Mr Leibelt was then asked about the mining services plans for a new ammonium nitrate plant in Indonesia, despite expectations of a regional oversupply in the chemical because of the Dyno Nobel decision to build a 330,000 tonne per annum plant at Moranbah in Queensland? Would the new plant be viable?
“An Indonesian plant does remain viable for a number of reasons that are largely independent of Moranbah. We’re discussing the supply of ammonia, the main raw material required to make ammonium nitrate, and Indonesia has domestic demand that will sustain a full-scale ammonium nitrate plant.
“Indonesia in that sense needs to be viewed as a stand alone investment
“Frankly, timing is everything here. The impact of the Moranbah plant will depend on when it comes on-stream, which is uncertain, and the underlying growth in the Australian market. Then of course the same factors apply in Indonesia – the underlying growth in that market will be important.

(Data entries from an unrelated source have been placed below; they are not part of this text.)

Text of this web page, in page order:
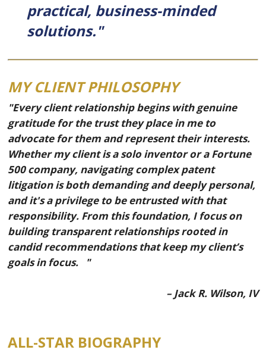
practical, business-minded
solutions."
MY CLIENT PHILOSOPHY
"Every client relationship begins with genuine
gratitude for the trust they place in me to
advocate for them and represent their interests.
Whether my client is a solo inventor or a Fortune
500 company, navigating complex patent
litigation is both demanding and deeply personal,
and it's a privilege to be entrusted with that
responsibility. From this foundation, I focus on
building transparent relationships rooted in
candid recommendations that keep my client’s
goals in focus. "
– Jack R. Wilson, IV
ALL-STAR BIOGRAPHY
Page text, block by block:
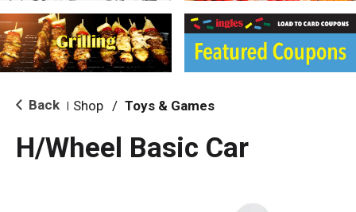
i
g
a
i
o Back Shop / Toys & Games
H/Wheel Basic Car
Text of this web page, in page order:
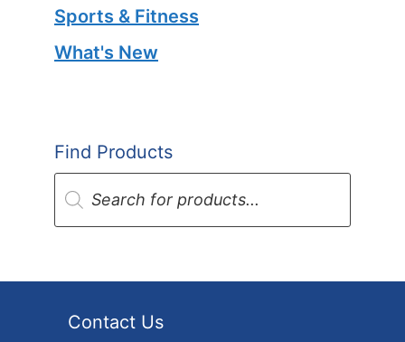
Sports & Fitness
What's New
Find Products
Products
search
Contact Us
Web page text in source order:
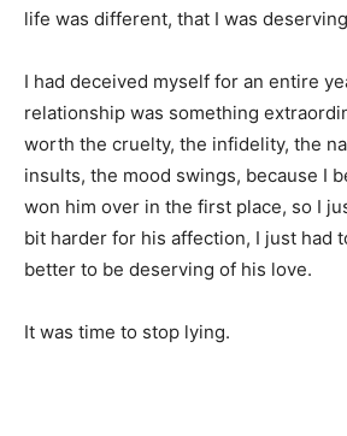
life was different, that I was
I had deceived myself for an entire
relationship was something
worth the cruelty, the infidelity, the
insults, the mood swings, because I
won him over in the first place, so I
bit harder for his affection, I just had
better to be deserving of his love.
It was time to stop lying.
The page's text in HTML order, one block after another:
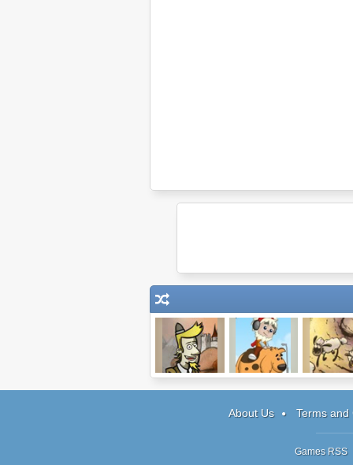
About Us Terms and
Games RSS
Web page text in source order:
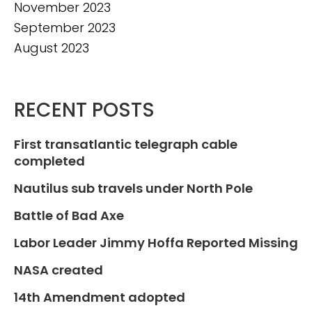
November 2023
September 2023
August 2023
RECENT POSTS
First transatlantic telegraph cable
completed
Nautilus sub travels under North Pole
Battle of Bad Axe
Labor Leader Jimmy Hoffa Reported Missing
NASA created
14th Amendment adopted
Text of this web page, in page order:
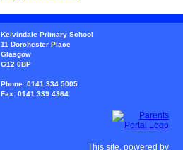
Kelvindale Primary School
11 Dorchester Place
Glasgow
G12 0BP
Phone: 0141 334 5005
Fax: 0141 339 4364
This site, powered by
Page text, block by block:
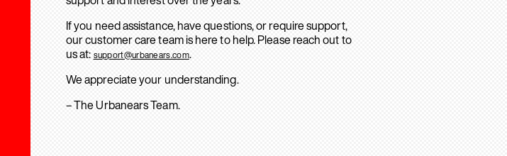
If you need assistance, have questions, or require support,
our customer care team is here to help. Please reach out to
us at: support@urbanears.com.
We appreciate your understanding.
– The Urbanears Team.
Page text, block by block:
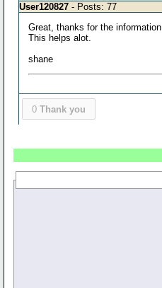
User120827 - Posts: 77
Great, thanks for the information.
This helps alot.
shane
0 Thank you
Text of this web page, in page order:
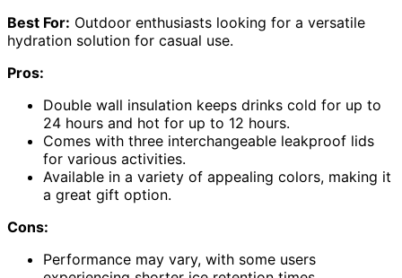
Best For: Outdoor enthusiasts looking for a versatile
hydration solution for casual use.
Pros:
Double wall insulation keeps drinks cold for up to
24 hours and hot for up to 12 hours.
Comes with three interchangeable leakproof lids
for various activities.
Available in a variety of appealing colors, making it
a great gift option.
Cons:
Performance may vary, with some users
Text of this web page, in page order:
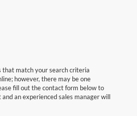
that match your search criteria
however, there may be one
fill out the contact form below to
an experienced sales manager will
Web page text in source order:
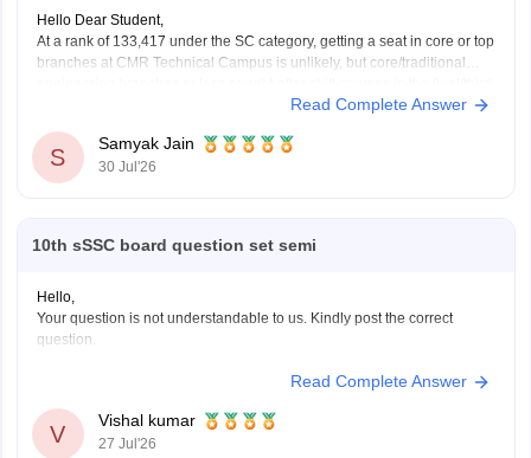
Hello Dear Student,
At a rank of 133,417 under the SC category, getting a seat in core or top
branches at CMR Technical Campus is unlikely, but core/traditional
phase might have extended closing ranks closer to or beyond 1.3 lakh.
Read Complete Answer
S
Samyak Jain
30 Jul'26
10th sSSC board question set semi
Hello,
Your question is not understandable to us. Kindly post the correct
question.
Read Complete Answer
V
Vishal kumar
27 Jul'26
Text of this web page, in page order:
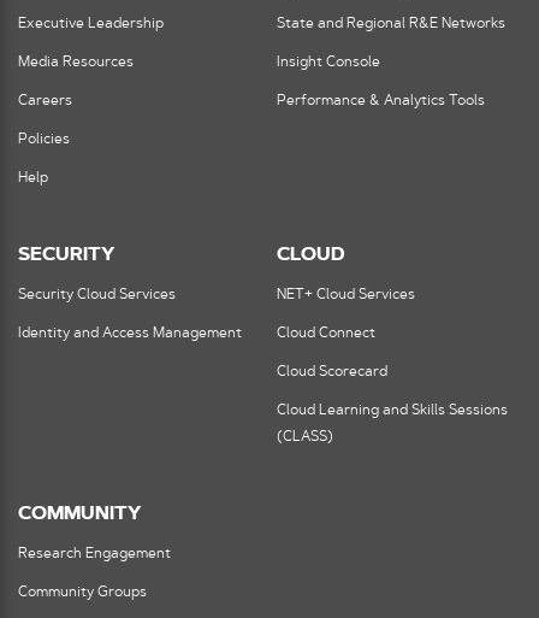
Executive Leadership
Media Resources
Careers
Policies
Help
State and Regional R&E Networks
Insight Console
Performance & Analytics Tools
SECURITY
Security Cloud Services
Identity and Access Management
CLOUD
NET+ Cloud Services
Cloud Connect
Cloud Scorecard
Cloud Learning and Skills Sessions
(CLASS)
COMMUNITY
Research Engagement
Community Groups
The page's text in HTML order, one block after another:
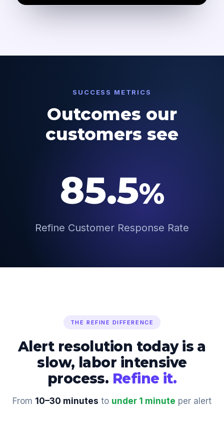
SUCCESS METRICS
Outcomes our
customers see
85.5%
Refine Customer Response Rate
THE REFINE DIFFERENCE
Alert resolution today is a
slow, labor intensive
process. Refine it.
From 10–30 minutes to under 1 minute per alert
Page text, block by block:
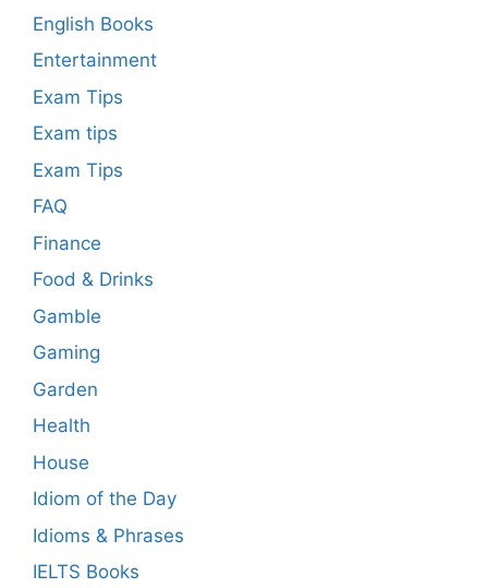
English Books
Entertainment
Exam Tips
Exam tips
Exam Tips
FAQ
Finance
Food & Drinks
Gamble
Gaming
Garden
Health
House
Idiom of the Day
Idioms & Phrases
IELTS Books
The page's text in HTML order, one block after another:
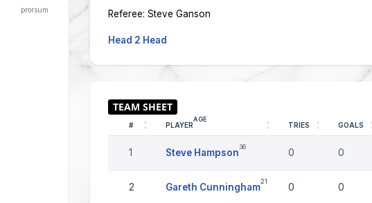
prorsum
Referee: Steve Ganson
Head 2 Head
# PLAYER
AGE
TRIES GOALS
1 Steve Hampson
36
0 0
2 Gareth Cunningham
21
0 0
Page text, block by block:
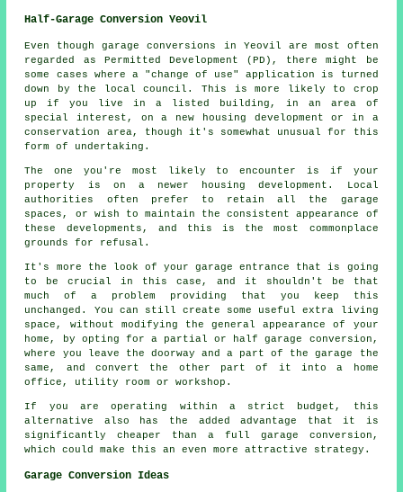
Half-Garage Conversion Yeovil
Even though garage conversions in Yeovil are most often
regarded as Permitted Development (PD), there might be
some cases where a "change of use" application is turned
down by the local council. This is more likely to crop
up if you live in a listed building, in an area of
special interest, on a new housing development or in a
conservation area, though it's somewhat unusual for this
form of undertaking.
The one you're most likely to encounter is if your
property is on a newer housing development. Local
authorities often prefer to retain all the garage
spaces, or wish to maintain the consistent appearance of
these developments, and this is the most commonplace
grounds for refusal.
It's more the look of your garage entrance that is going
to be crucial in this case, and it shouldn't be that
much of a problem providing that you keep this
unchanged. You can still create some useful extra living
space, without modifying the general appearance of your
home, by opting for a partial or half garage conversion,
where you leave the doorway and a part of the garage the
same, and convert the other part of it into a home
office, utility room or workshop.
If you are operating within a strict budget, this
alternative also has the added advantage that it is
significantly cheaper than a full garage conversion,
which could make this an even more attractive strategy.
Garage Conversion Ideas
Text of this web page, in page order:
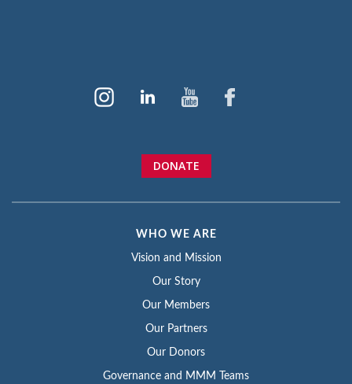
DONATE
WHO WE ARE
Vision and Mission
Our Story
Our Members
Our Partners
Our Donors
Governance and MMM Teams
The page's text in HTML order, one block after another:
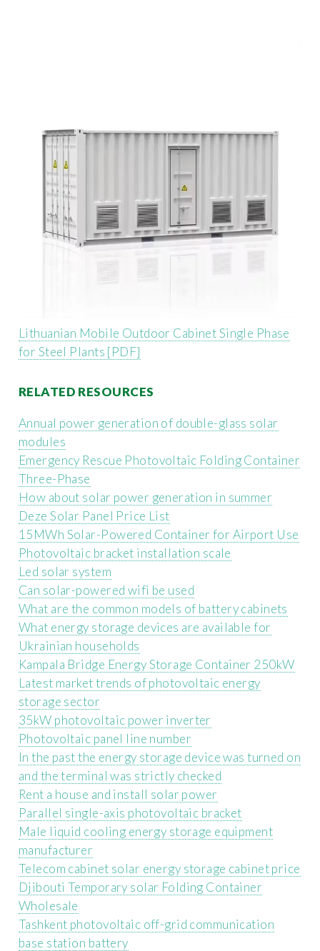
Lithuanian Mobile Outdoor Cabinet Single Phase
for Steel Plants [PDF]
RELATED RESOURCES
Annual power generation of double-glass solar
modules
Emergency Rescue Photovoltaic Folding Container
Three-Phase
How about solar power generation in summer
Deze Solar Panel Price List
15MWh Solar-Powered Container for Airport Use
Photovoltaic bracket installation scale
Led solar system
Can solar-powered wifi be used
What are the common models of battery cabinets
What energy storage devices are available for
Ukrainian households
Kampala Bridge Energy Storage Container 250kW
Latest market trends of photovoltaic energy
storage sector
35kW photovoltaic power inverter
Photovoltaic panel line number
In the past the energy storage device was turned on
and the terminal was strictly checked
Rent a house and install solar power
Parallel single-axis photovoltaic bracket
Male liquid cooling energy storage equipment
manufacturer
Telecom cabinet solar energy storage cabinet price
Djibouti Temporary solar Folding Container
Wholesale
Tashkent photovoltaic off-grid communication
base station battery
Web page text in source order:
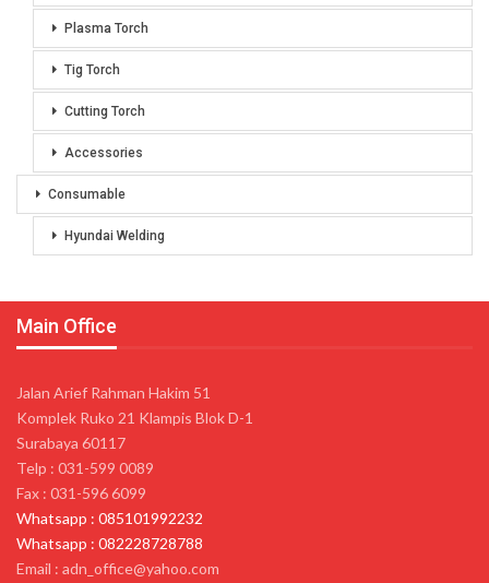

“As for the timing of any Bontang plant, the earliest we’d see production starting is 2010, but the timing remains uncertain.”
Orica is moving ahead to expand its Yarwun sodium cyanide plant in North Queensland where the cost has jumped 25 per cent, or $50 million.
“Everybody’s struggling with the costs of building projects in northern Queensland, where Yarwun is located, and in other regions of Australia where the market’s very hot.
“However as was the case with our Yarwun ammonium nitrate uprate, the good news about this investment is that it’s such a good brown field development that even with the higher costs it still meets all our financial return targets and remains a very attractive investment. Importantly, the plant is likely to be commissioned in the September quarter, which is ahead of schedule.”
But while the concentration was on resources, analysts were impressed by the work done in the more traditional consumer products businesses where underlying earnings were up 10 per cent.
“The underlying market showed some slow and uneven regional growth during the course of the first half. Our business has done extremely well in terms of investing in brands and innovating in order to improve its market share, and that’s been part of the story in the first half.
“As we go into the second half, we’re not certain about market growth however, those fundamentals we’ve put in place in terms of marketing investment and innovation should continue to drive earnings.”
On Chemicals, Mr Liebelt said that “Chemnet has done a great job of realising the cost reductions we targeted in the restructuring project; the reductions have been delivered and you can see them coming through in our first half results.
“The key now is volume and gross margin, which have been weak because of some market share loss and because the underlying market in the Australian/New Zealand region is weak.
“For Chemnet to now achieve its next stage of recovery, it has to build its volumes and gross margins again, and to that end we’ve been investing a lot in retraining the sales force, putting new sales systems in and ensuring we’ve got the right information for our product managers and sales people. We expect to see the reward from those activities over coming months.”
The most interesting business at Orica is the Minova mining services group which it picked up in the second half of 2006.
It made a three-month underlying EBIT contribution to the first half of $24 million on sales of $115.5 million which is, if you think about it, pretty good going.